Aaron Stone Pierre (born 7 June 1994) is an English actor.

Early life
Pierre is from South London. He was into athletics and sprinting as a child and developed an interest in acting as a teenager. He joined the Croydon Young People's Theatre (CRYPT) once he moved areas. He took Performing Arts at Lewisham College before going on to train in Toronto and at the London Academy of Music and Dramatic Art, graduating in 2016.

Career

Early work
Pierre appeared in 2 episodes of the BBC One series The A Word and played a Roman soldier Antonius in series 1 of the Sky Atlantic series Britannia. In 2018, he began starring as Dev-Em in the Syfy series Krypton.

That same year, Pierre starred as Cassio in Othello at Shakespeare's Globe. For his performance, he received an Ian Charleson Award commendation. He played the King opposite Lenny Henry in the 2019 production of King Hedley II at the Theatre Royal Stratford East.

Breakthrough
American director Barry Jenkins saw Pierre in Othello and sent him a message after, inviting him to audition for his new series. Pierre landed the role of Caesar in The Underground Railroad, which would be released on Amazon Prime in May 2021.

In July 2021, Pierre appeared as Mid-Sized Sedan / Brendan in M. Night Shyamalan's film Old.

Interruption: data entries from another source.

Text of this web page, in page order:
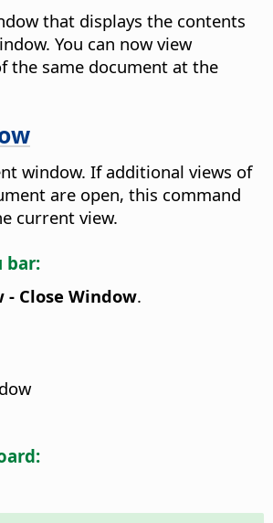
that displays the contents
You can now view
the same document at the
window. If additional views of
are open, this command
current view.
bar:
- Close Window.
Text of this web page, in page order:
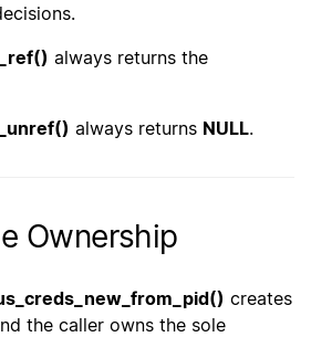
always returns the
always returns NULL.
Ownership
creates
the caller owns the sole
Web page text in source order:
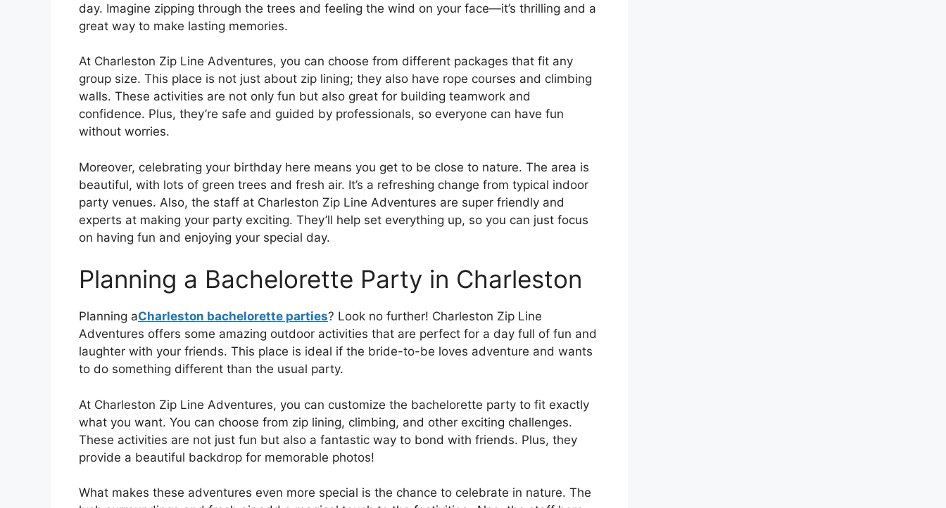
day. Imagine zipping through the trees and feeling the wind on your face—it’s thrilling and a
great way to make lasting memories.
At Charleston Zip Line Adventures, you can choose from different packages that fit any
group size. This place is not just about zip lining; they also have rope courses and climbing
walls. These activities are not only fun but also great for building teamwork and
confidence. Plus, they’re safe and guided by professionals, so everyone can have fun
without worries.
Moreover, celebrating your birthday here means you get to be close to nature. The area is
beautiful, with lots of green trees and fresh air. It’s a refreshing change from typical indoor
party venues. Also, the staff at Charleston Zip Line Adventures are super friendly and
experts at making your party exciting. They’ll help set everything up, so you can just focus
on having fun and enjoying your special day.
Planning a Bachelorette Party in Charleston
Planning aCharleston bachelorette parties? Look no further! Charleston Zip Line
Adventures offers some amazing outdoor activities that are perfect for a day full of fun and
laughter with your friends. This place is ideal if the bride-to-be loves adventure and wants
to do something different than the usual party.
At Charleston Zip Line Adventures, you can customize the bachelorette party to fit exactly
what you want. You can choose from zip lining, climbing, and other exciting challenges.
These activities are not just fun but also a fantastic way to bond with friends. Plus, they
provide a beautiful backdrop for memorable photos!
What makes these adventures even more special is the chance to celebrate in nature. The
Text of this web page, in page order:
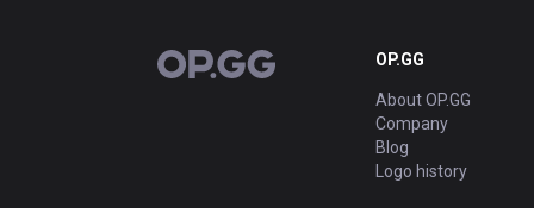
OP.GG OP.GG
About OP.GG
Company
Blog
Logo history
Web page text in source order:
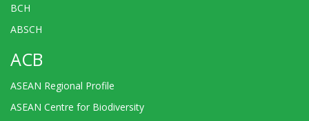
BCH
ABSCH
ACB
ASEAN Regional Profile
ASEAN Centre for Biodiversity
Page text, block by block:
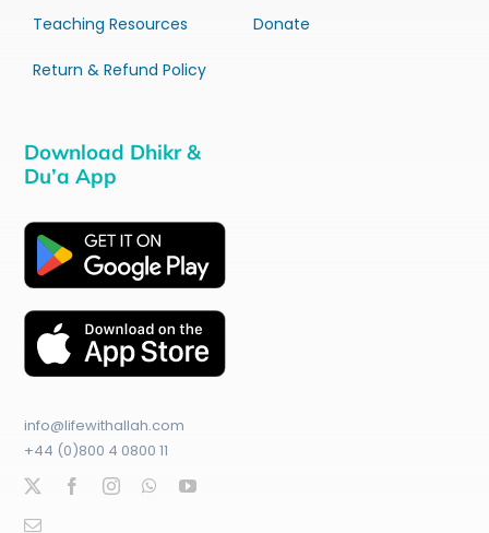
Teaching Resources
Return & Refund Policy
Donate
Download Dhikr &
Du’a App
info@lifewithallah.com
+44 (0)800 4 0800 11
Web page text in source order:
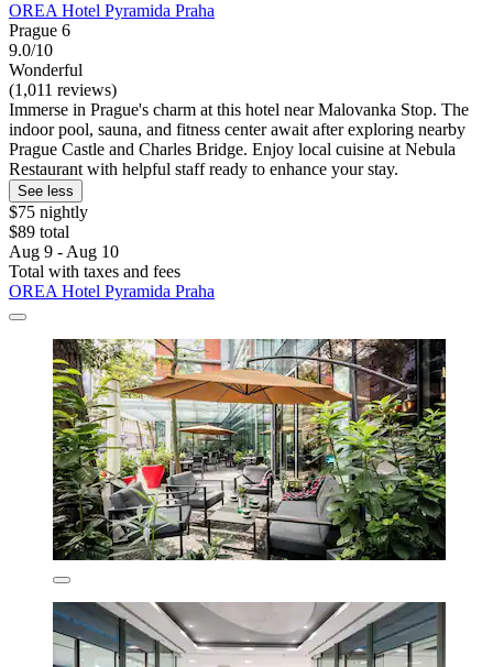
OREA Hotel Pyramida Praha
Prague 6
9.0/10
Wonderful
(1,011 reviews)
Immerse in Prague's charm at this hotel near Malovanka Stop. The
indoor pool, sauna, and fitness center await after exploring nearby
Prague Castle and Charles Bridge. Enjoy local cuisine at Nebula
Restaurant with helpful staff ready to enhance your stay.
See less
$75 nightly
$89 total
Aug 9 - Aug 10
Total with taxes and fees
OREA Hotel Pyramida Praha
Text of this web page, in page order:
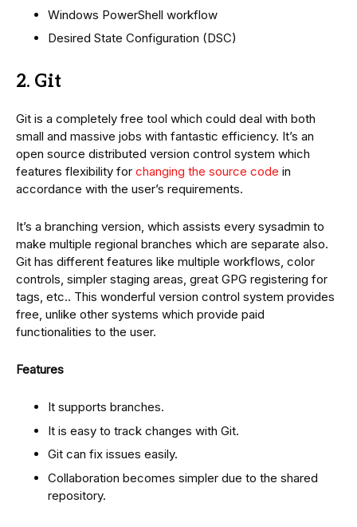
Windows PowerShell workflow
Desired State Configuration (DSC)
2. Git
Git is a completely free tool which could deal with both
small and massive jobs with fantastic efficiency. It’s an
open source distributed version control system which
features flexibility for changing the source code in
accordance with the user’s requirements.
It’s a branching version, which assists every sysadmin to
make multiple regional branches which are separate also.
Git has different features like multiple workflows, color
controls, simpler staging areas, great GPG registering for
tags, etc.. This wonderful version control system provides
free, unlike other systems which provide paid
functionalities to the user.
Features
It supports branches.
It is easy to track changes with Git.
Git can fix issues easily.
Collaboration becomes simpler due to the shared
repository.
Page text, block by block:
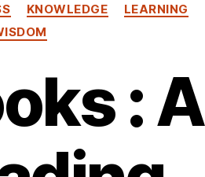
KNOWLEDGE
LEARNING
: A

In August 2021, it was reported that Pierre would reteam with Barry Jenkins as a young Mufasa in a Lion King film. In October 2021, Pierre joined the cast of the upcoming films Rebel Ridge (after John Boyega stepped down for family reasons) and Foe, an adaptation of the novel of the same name by Iain Reid.

In February 2022, Pierre joined the cast of the upcoming superhero film Blade, set in the Marvel Cinematic Universe and scheduled to be released on September 6, 2024.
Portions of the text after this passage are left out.